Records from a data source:
╭──
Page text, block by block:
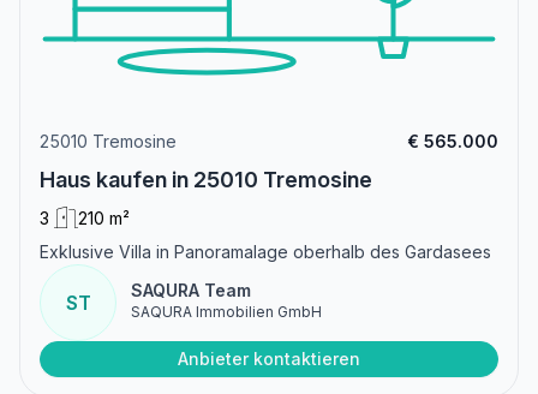
25010 Tremosine € 565.000
Haus kaufen in 25010 Tremosine
3
210 m²
Exklusive Villa in Panoramalage oberhalb des Gardasees
ST
SAQURA Team
SAQURA Immobilien GmbH
Anbieter kontaktieren
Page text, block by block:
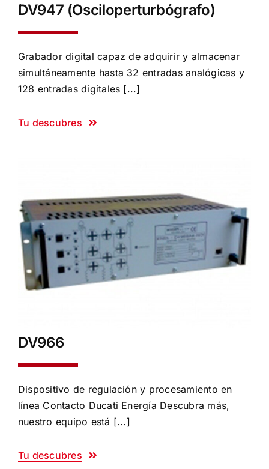
DV947 (Osciloperturbógrafo)
Grabador digital capaz de adquirir y almacenar
simultáneamente hasta 32 entradas analógicas y
128 entradas digitales [...]
Tu descubres
DV966
Dispositivo de regulación y procesamiento en
línea Contacto Ducati Energía Descubra más,
nuestro equipo está [...]
Tu descubres
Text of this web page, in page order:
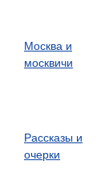
Москва и
москвичи
Рассказы и
очерки
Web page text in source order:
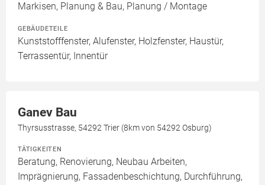
Markisen, Planung & Bau, Planung / Montage
GEBÄUDETEILE
Kunststofffenster, Alufenster, Holzfenster, Haustür,
Terrassentür, Innentür
Ganev Bau
Thyrsusstrasse, 54292 Trier (8km von 54292 Osburg)
TÄTIGKEITEN
Beratung, Renovierung, Neubau Arbeiten,
Imprägnierung, Fassadenbeschichtung, Durchführung,
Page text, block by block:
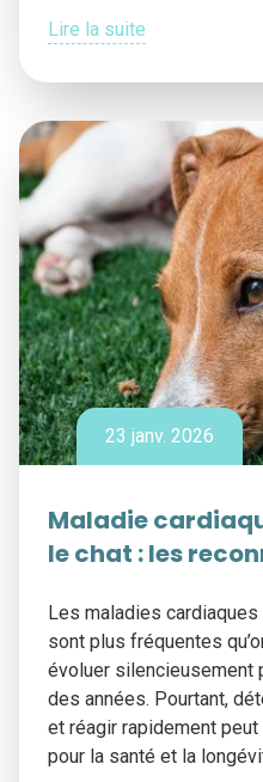
Lire la suite
23 janv. 2026
Maladie
le chat : les
Les maladies
sont plus fréquentes
évoluer silencieusement
des années. Pourtant,
et réagir rapidement
pour la santé et la
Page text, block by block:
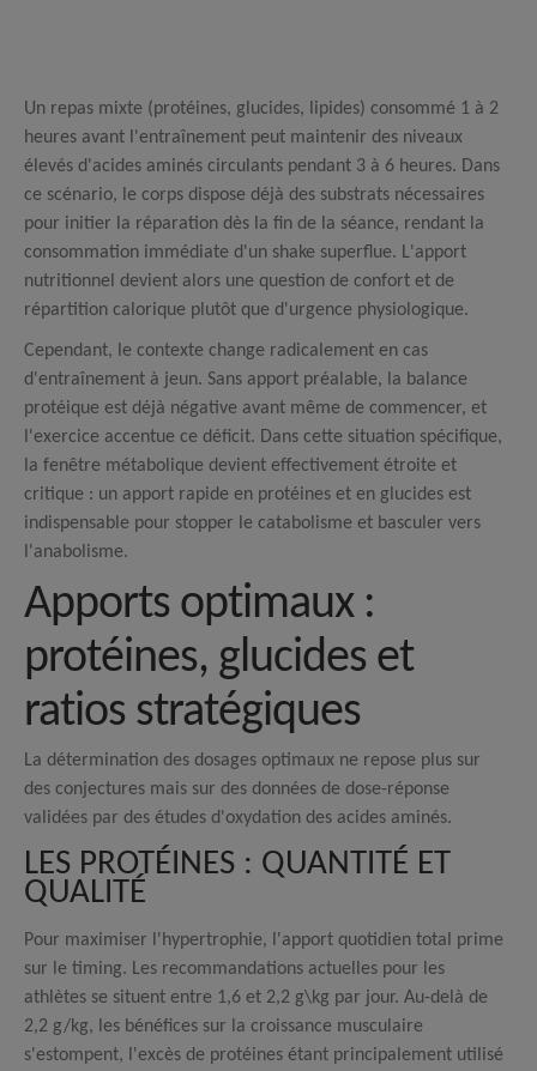
Un repas mixte (protéines, glucides, lipides) consommé 1 à 2
heures avant l'entraînement peut maintenir des niveaux
élevés d'acides aminés circulants pendant 3 à 6 heures. Dans
ce scénario, le corps dispose déjà des substrats nécessaires
pour initier la réparation dès la fin de la séance, rendant la
consommation immédiate d'un shake superflue. L'apport
nutritionnel devient alors une question de confort et de
répartition calorique plutôt que d'urgence physiologique.
Cependant, le contexte change radicalement en cas
d'entraînement à jeun. Sans apport préalable, la balance
protéique est déjà négative avant même de commencer, et
l'exercice accentue ce déficit. Dans cette situation spécifique,
la fenêtre métabolique devient effectivement étroite et
critique : un apport rapide en protéines et en glucides est
indispensable pour stopper le catabolisme et basculer vers
l'anabolisme.
Apports optimaux :
protéines, glucides et
ratios stratégiques
La détermination des dosages optimaux ne repose plus sur
des conjectures mais sur des données de dose-réponse
validées par des études d'oxydation des acides aminés.
LES PROTÉINES : QUANTITÉ ET
QUALITÉ
Pour maximiser l'hypertrophie, l'apport quotidien total prime
sur le timing. Les recommandations actuelles pour les
athlètes se situent entre 1,6 et 2,2 g\kg par jour. Au-delà de
2,2 g/kg, les bénéfices sur la croissance musculaire
s'estompent, l'excès de protéines étant principalement utilisé
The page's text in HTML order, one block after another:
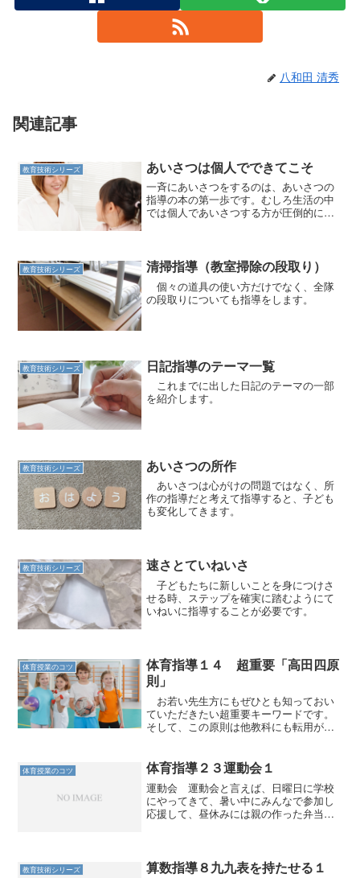
八和田 清秀
関連記事
教育技術シリーズ あいさつは個人でできてこそ
一斉にあいさつをするのは、あいさつの
指導の本の第一歩です。むしろ生活の中
では個人であいさつする方が圧倒的に多
教育技術シリーズ 清掃指導（教室掃除の段取り）
個々の道具の使い方だけでなく、全隊
の段取りについても指導をします。
教育技術シリーズ 日記指導のテーマ一覧
これまでに出した日記のテーマの一部
を紹介します。
教育技術シリーズ あいさつの所作
あいさつは心がけの問題ではなく、所
作の指導だと考えて指導すると、子ども
も変化してきます。
教育技術シリーズ 速さとていねいさ
子どもたちに新しいことを身につけさ
せる時、ステップを確実に踏むようにて
いねいに指導することが必要です。
体育授業のコツ
体育指導１４ 超重要「高田四原
則」
お若い先生方にもぜひとも知っておい
ていただきたい超重要キーワードです。
そして、この原則は他教科にも転用が可
体育授業のコツ 体育指導２３運動会１
運動会 運動会と言えば、日曜日に学校
にやってきて、暑い中にみんなで参加し
応援して、昼休みには親の作った弁当を
統だった。 良くも悪くも...
教育技術シリーズ 算数指導８九九表を持たせる１
╰──
▶ _About this exercise_:
Return each line of the entries that holds the string "devient".

▶ _Completed task_:
nutritionnel devient alors une question de confort et de
la fenêtre métabolique devient effectivement étroite et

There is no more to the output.